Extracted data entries

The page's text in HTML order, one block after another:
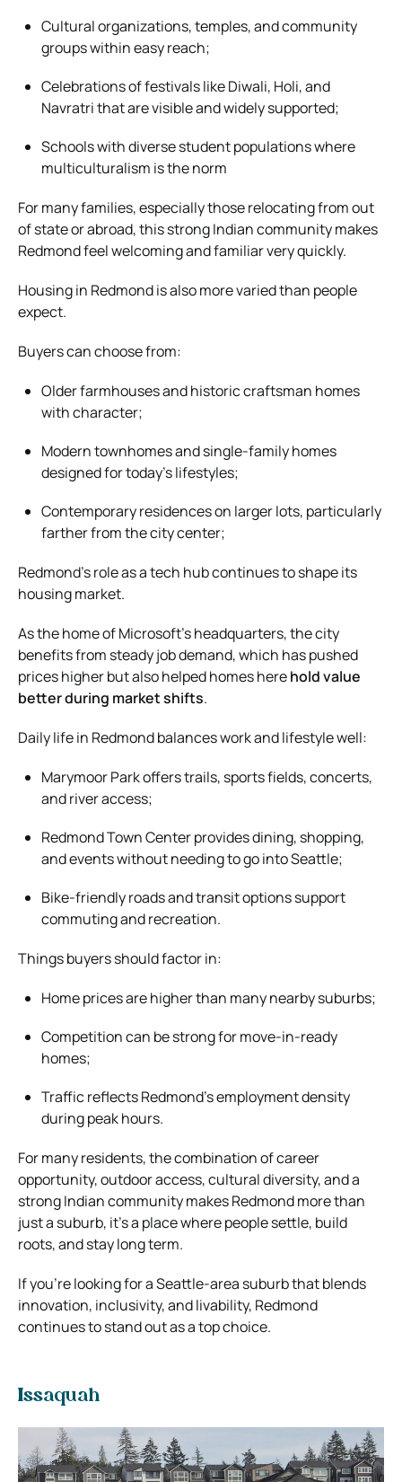
Cultural organizations, temples, and community
groups within easy reach;
Celebrations of festivals like Diwali, Holi, and
Navratri that are visible and widely supported;
Schools with diverse student populations where
multiculturalism is the norm
For many families, especially those relocating from out
of state or abroad, this strong Indian community makes
Redmond feel welcoming and familiar very quickly.
Housing in Redmond is also more varied than people
expect.
Buyers can choose from:
Older farmhouses and historic craftsman homes
with character;
Modern townhomes and single-family homes
designed for today’s lifestyles;
Contemporary residences on larger lots, particularly
farther from the city center;
Redmond’s role as a tech hub continues to shape its
housing market.
As the home of Microsoft’s headquarters, the city
benefits from steady job demand, which has pushed
prices higher but also helped homes herehold value
better during market shifts.
Daily life in Redmond balances work and lifestyle well:
Marymoor Park offers trails, sports fields, concerts,
and river access;
Redmond Town Center provides dining, shopping,
and events without needing to go into Seattle;
Bike-friendly roads and transit options support
commuting and recreation.
Things buyers should factor in:
Home prices are higher than many nearby suburbs;
Competition can be strong for move-in-ready
homes;
Traffic reflects Redmond’s employment density
during peak hours.
For many residents, the combination of career
opportunity, outdoor access, cultural diversity, and a
strong Indian community makes Redmond more than
just a suburb, it’s a place where people settle, build
roots, and stay long term.
If you’re looking for a Seattle-area suburb that blends
innovation, inclusivity, and livability, Redmond
continues to stand out as a top choice.
Issaquah
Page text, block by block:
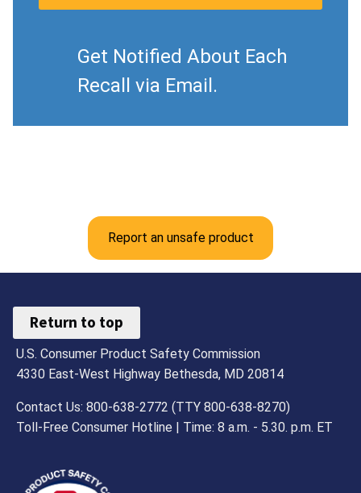
Get Notified About Each
Recall via Email.
Report an unsafe product
Return to top
U.S. Consumer Product Safety Commission
4330 East-West Highway Bethesda, MD 20814
Contact Us: 800-638-2772 (TTY 800-638-8270)
Toll-Free Consumer Hotline | Time: 8 a.m. - 5.30. p.m. ET
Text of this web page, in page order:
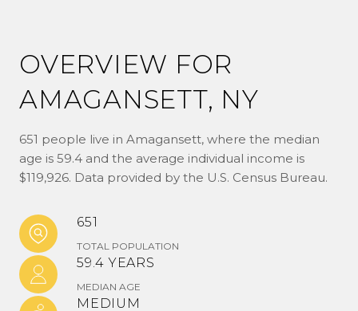
OVERVIEW FOR
AMAGANSETT, NY
651 people live in Amagansett, where the median
age is 59.4 and the average individual income is
$119,926. Data provided by the U.S. Census Bureau.
651
TOTAL POPULATION
59.4 YEARS
MEDIAN AGE
MEDIUM
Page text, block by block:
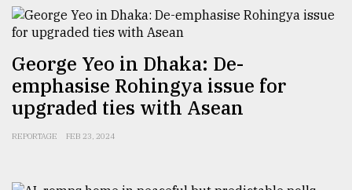
George Yeo in Dhaka: De-
emphasise Rohingya issue for
upgraded ties with Asean
REPORTAGE FEB 23, 2024
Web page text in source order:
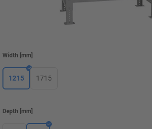
Width [mm]
1215 1715
Depth [mm]
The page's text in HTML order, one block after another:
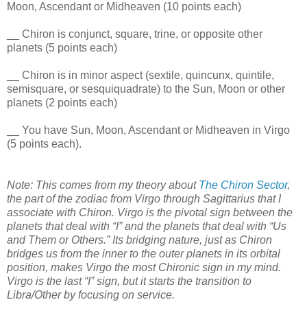
Moon, Ascendant or Midheaven (10 points each)
__ Chiron is conjunct, square, trine, or opposite other
planets (5 points each)
__ Chiron is in minor aspect (sextile, quincunx, quintile,
semisquare, or sesquiquadrate) to the Sun, Moon or other
planets (2 points each)
__ You have Sun, Moon, Ascendant or Midheaven in Virgo
(5 points each).
Note: This comes from my theory about The Chiron Sector,
the part of the zodiac from Virgo through Sagittarius that I
associate with Chiron. Virgo is the pivotal sign between the
planets that deal with “I” and the planets that deal with “Us
and Them or Others.” Its bridging nature, just as Chiron
bridges us from the inner to the outer planets in its orbital
position, makes Virgo the most Chironic sign in my mind.
Virgo is the last “I” sign, but it starts the transition to
Libra/Other by focusing on service.
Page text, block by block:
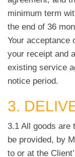
minimum term
the end of 36
Your acceptance
your receipt and
existing service
notice period.
3.
3.1 All goods are
be provided, by
to or at the
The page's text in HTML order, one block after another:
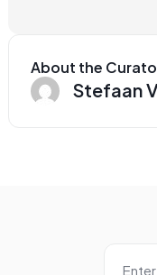
About the
Stefaan
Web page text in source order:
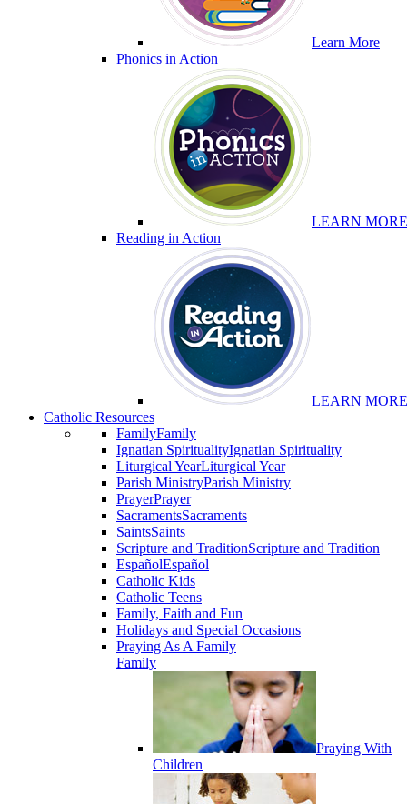
Learn More
Phonics in Action
LEARN MORE
Reading in Action
LEARN MORE
Catholic Resources
FamilyFamily
Ignatian SpiritualityIgnatian Spirituality
Liturgical YearLiturgical Year
Parish MinistryParish Ministry
PrayerPrayer
SacramentsSacraments
SaintsSaints
Scripture and TraditionScripture and Tradition
EspañolEspañol
Catholic Kids
Catholic Teens
Family, Faith and Fun
Holidays and Special Occasions
Praying As A Family
Family
Praying With
Children
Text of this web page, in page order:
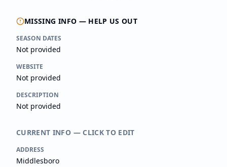
MISSING INFO — HELP US OUT
SEASON DATES
Not provided
WEBSITE
Not provided
DESCRIPTION
Not provided
CURRENT INFO — CLICK TO EDIT
ADDRESS
Middlesboro
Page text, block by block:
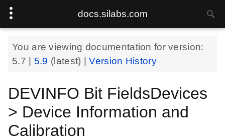
docs.silabs.com
You are viewing documentation for version:
5.7
5.9 (latest) |Version History
DEVINFO Bit FieldsDevices
> Device Information and
Calibration
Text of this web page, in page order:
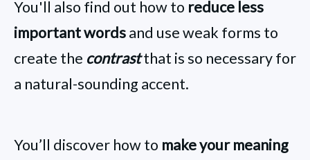
You'll also find out how to reduce less
important wordsand use weak forms to
create the contrastthat is so necessary for
a natural-sounding accent.
You’ll discover how to make your meaning
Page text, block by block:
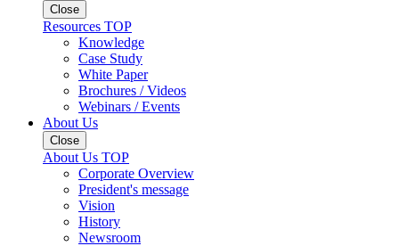
Close
Resources TOP
Knowledge
Case Study
White Paper
Brochures / Videos
Webinars / Events
About Us
Close
About Us TOP
Corporate Overview
President's message
Vision
History
Newsroom
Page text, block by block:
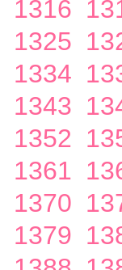
1316
1325
1334
1343
1352
1361
1370
1379
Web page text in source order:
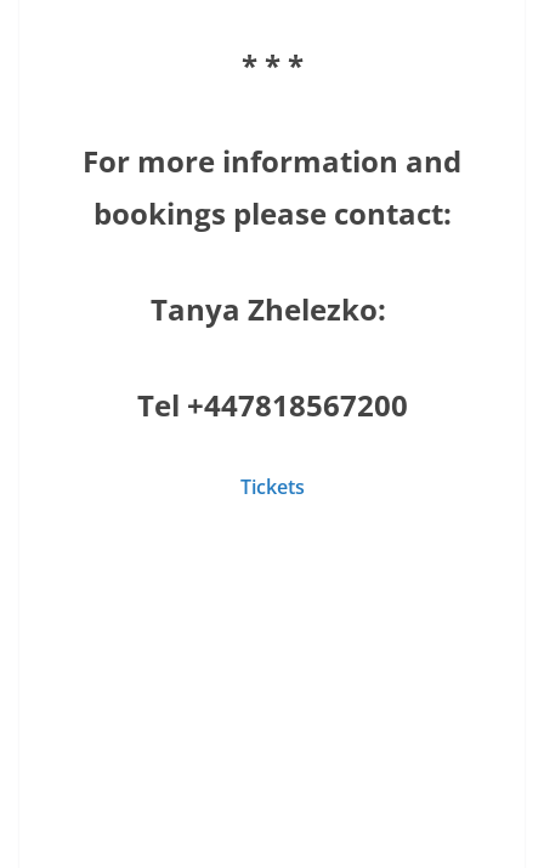
* * *
For more information and
bookings please contact:
Tanya Zhelezko:
Tel +447818567200
Tickets

• _REQUIREMENT_:
Leaving out every picture, transcribe exactly the lines from the line that contains "DESCRIPTION" through the final line of the entries above.

• _REPLY TO THE TASK_:
DESCRIPTION
Not provided
CURRENT INFO — CLICK TO EDIT
ADDRESS
Middlesboro
Page text, block by block:
docs.silabs.com
You are viewing documentation for version:
5.7
5.9 (latest) |Version History
DEVINFO Bit FieldsDevices
> Device Information and
Calibration
Text of this web page, in page order:
You'll also find out how to reduce less
important wordsand use weak forms to
create the contrastthat is so necessary for
a natural-sounding accent.
You’ll discover how to make your meaning
Page text, block by block:
Close
Resources TOP
Knowledge
Case Study
White Paper
Brochures / Videos
Webinars / Events
About Us
Close
About Us TOP
Corporate Overview
President's message
Vision
History
Newsroom
Page text, block by block:
1316
1325
1334
1343
1352
1361
1370
1379
Web page text in source order:
* * *
For more information and
bookings please contact:
Tanya Zhelezko:
Tel +447818567200
Tickets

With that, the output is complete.